**WORK ORDER**
Apart from the pictures, the listing is to be returned exactly.

**TASK INPUTS**
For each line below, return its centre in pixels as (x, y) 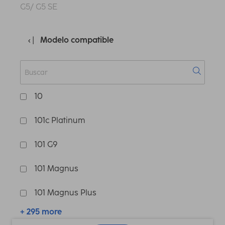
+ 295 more (41, 212)
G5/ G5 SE (39, 7)
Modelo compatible (77, 40)
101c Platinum (60, 121)
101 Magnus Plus (66, 193)

**RESPONSE FOR THIS EXERCISE**
For each line below, return its centre in pixels as (x, y) 
+ 295 more (41, 212)
G5/ G5 SE (39, 7)
Modelo compatible (77, 40)
101c Platinum (60, 121)
101 Magnus Plus (66, 193)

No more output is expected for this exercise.